Copyright © 2013 J. P. Torres et al. This is an open access article distributed under the Creative Commons Attribution License, which permits unrestricted use, distribution, and reproduction in any medium, provided the original work is properly cited.


Nowadays, there is a growing interest for the use and development of materials synthesized from renewable sources in the polymer composites manufacturing industry; this applies for both matrix and reinforcement components. In the present research, a novel basalt fibre reinforced (BFR) bioepoxy green composite is proposed as an environmentally friendly alternative to traditional petroleum-derived composites. In addition, this material system was combined with cork as core material for the fabrication of fibre composite sandwich structures.
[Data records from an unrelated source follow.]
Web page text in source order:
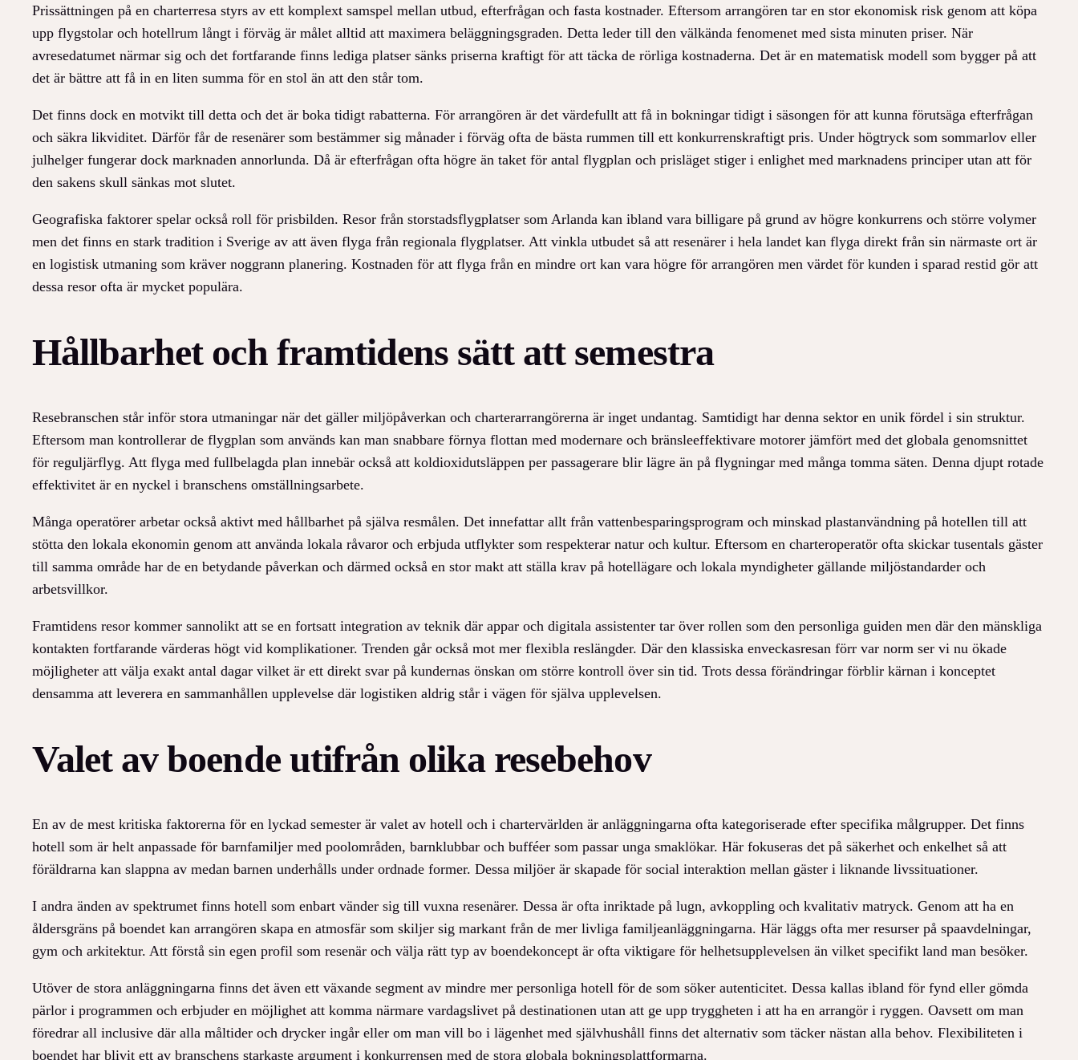
Prissättningen på en charterresa styrs av ett komplext samspel mellan utbud, efterfrågan och fasta kostnader. Eftersom arrangören tar en stor ekonomisk risk genom att köpa
upp flygstolar och hotellrum långt i förväg är målet alltid att maximera beläggningsgraden. Detta leder till den välkända fenomenet med sista minuten priser. När
avresedatumet närmar sig och det fortfarande finns lediga platser sänks priserna kraftigt för att täcka de rörliga kostnaderna. Det är en matematisk modell som bygger på att
det är bättre att få in en liten summa för en stol än att den står tom.
Det finns dock en motvikt till detta och det är boka tidigt rabatterna. För arrangören är det värdefullt att få in bokningar tidigt i säsongen för att kunna förutsäga efterfrågan
och säkra likviditet. Därför får de resenärer som bestämmer sig månader i förväg ofta de bästa rummen till ett konkurrenskraftigt pris. Under högtryck som sommarlov eller
julhelger fungerar dock marknaden annorlunda. Då är efterfrågan ofta högre än taket för antal flygplan och prisläget stiger i enlighet med marknadens principer utan att för
den sakens skull sänkas mot slutet.
Geografiska faktorer spelar också roll för prisbilden. Resor från storstadsflygplatser som Arlanda kan ibland vara billigare på grund av högre konkurrens och större volymer
men det finns en stark tradition i Sverige av att även flyga från regionala flygplatser. Att vinkla utbudet så att resenärer i hela landet kan flyga direkt från sin närmaste ort är
en logistisk utmaning som kräver noggrann planering. Kostnaden för att flyga från en mindre ort kan vara högre för arrangören men värdet för kunden i sparad restid gör att
dessa resor ofta är mycket populära.
Hållbarhet och framtidens sätt att semestra
Resebranschen står inför stora utmaningar när det gäller miljöpåverkan och charterarrangörerna är inget undantag. Samtidigt har denna sektor en unik fördel i sin struktur.
Eftersom man kontrollerar de flygplan som används kan man snabbare förnya flottan med modernare och bränsleeffektivare motorer jämfört med det globala genomsnittet
för reguljärflyg. Att flyga med fullbelagda plan innebär också att koldioxidutsläppen per passagerare blir lägre än på flygningar med många tomma säten. Denna djupt rotade
effektivitet är en nyckel i branschens omställningsarbete.
Många operatörer arbetar också aktivt med hållbarhet på själva resmålen. Det innefattar allt från vattenbesparingsprogram och minskad plastanvändning på hotellen till att
stötta den lokala ekonomin genom att använda lokala råvaror och erbjuda utflykter som respekterar natur och kultur. Eftersom en charteroperatör ofta skickar tusentals gäster
till samma område har de en betydande påverkan och därmed också en stor makt att ställa krav på hotellägare och lokala myndigheter gällande miljöstandarder och
arbetsvillkor.
Framtidens resor kommer sannolikt att se en fortsatt integration av teknik där appar och digitala assistenter tar över rollen som den personliga guiden men där den mänskliga
kontakten fortfarande värderas högt vid komplikationer. Trenden går också mot mer flexibla reslängder. Där den klassiska enveckasresan förr var norm ser vi nu ökade
möjligheter att välja exakt antal dagar vilket är ett direkt svar på kundernas önskan om större kontroll över sin tid. Trots dessa förändringar förblir kärnan i konceptet
densamma att leverera en sammanhållen upplevelse där logistiken aldrig står i vägen för själva upplevelsen.
Valet av boende utifrån olika resebehov
En av de mest kritiska faktorerna för en lyckad semester är valet av hotell och i chartervärlden är anläggningarna ofta kategoriserade efter specifika målgrupper. Det finns
hotell som är helt anpassade för barnfamiljer med poolområden, barnklubbar och bufféer som passar unga smaklökar. Här fokuseras det på säkerhet och enkelhet så att
föräldrarna kan slappna av medan barnen underhålls under ordnade former. Dessa miljöer är skapade för social interaktion mellan gäster i liknande livssituationer.
I andra änden av spektrumet finns hotell som enbart vänder sig till vuxna resenärer. Dessa är ofta inriktade på lugn, avkoppling och kvalitativ matryck. Genom att ha en
åldersgräns på boendet kan arrangören skapa en atmosfär som skiljer sig markant från de mer livliga familjeanläggningarna. Här läggs ofta mer resurser på spaavdelningar,
gym och arkitektur. Att förstå sin egen profil som resenär och välja rätt typ av boendekoncept är ofta viktigare för helhetsupplevelsen än vilket specifikt land man besöker.
Utöver de stora anläggningarna finns det även ett växande segment av mindre mer personliga hotell för de som söker autenticitet. Dessa kallas ibland för fynd eller gömda
pärlor i programmen och erbjuder en möjlighet att komma närmare vardagslivet på destinationen utan att ge upp tryggheten i att ha en arrangör i ryggen. Oavsett om man
föredrar all inclusive där alla måltider och drycker ingår eller om man vill bo i lägenhet med självhushåll finns det alternativ som täcker nästan alla behov. Flexibiliteten i
boendet har blivit ett av branschens starkaste argument i konkurrensen med de stora globala bokningsplattformarna.

Mechanical properties of both skin and core materials were assessed through flexural and tensile tests. Finite element (FEM) simulations for the mechanical stress analysis of the sandwich material were carried out, and a maximum allowable shear stress for material failure under bending loads was established. Permeability measurements of the basalt fabrics were carried out in order to perform numerical simulations of liquid composite moulding (LCM) processes on the PAM-RTM software. The proposed green-composite sandwich material was used for the fabrication of a longboard as a case study for a sports equipment application. Numerical simulations of the mould filling stage allowed the determination of an optimal mould filling strategy. Finally, the load-bearing capacity of the board was studied by means of FEM simulations, and the presented design proved to be acceptable for service.